Seismic Waveform Inversion: Practical aspects and Application to field seismic data

Abstract

Seismic waveform inversion involves estimation of elastic properties by iterative fitting of seismic reflection data with synthetic seismograms. Like many other geophysical techniques, the inversion is applied to common mid point gathers assuming locally one-dimensional plane layered earth model. The objective of this paper is two fold. First, we address the critical issues of robustness, stability and uncertainty in which both global and local optimization methods are developed. An adaptive regularization scheme is developed that is used both in local optimization using a truncated Gauss-Newton algorithm and a global optimization based on very fast simulated annealing (VFSA).
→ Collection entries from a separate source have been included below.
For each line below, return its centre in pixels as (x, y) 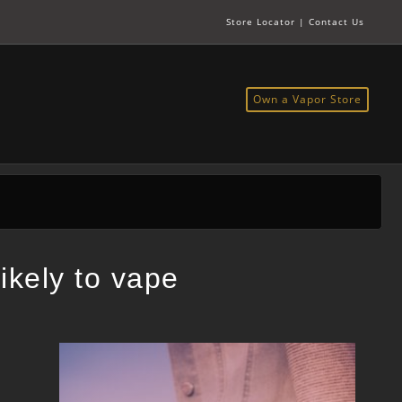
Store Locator (261, 22)
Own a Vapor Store (307, 100)
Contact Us (336, 22)

The 'regularization weight' is analogous to 'model temperature' of VFSA. The VFSA and local algorithm are used to take advantage of the two approaches. We demonstrate that the adaptive regularization is essential to improve on stability and robustness. The algorithm is inherently parallel and we carry out computation in a cluster of personal computers where load balancing is done carefully. Second, we apply our techniques to two sets of data, one from the Gulf of Thailand and the other from offshore Oregon. We are able to obtain very clear indication of free gas zones from the impedance and Poisson's ratio maps. These are then transformed into maps of saturation and porosity using a rock-physics model for use in reservoir characterization.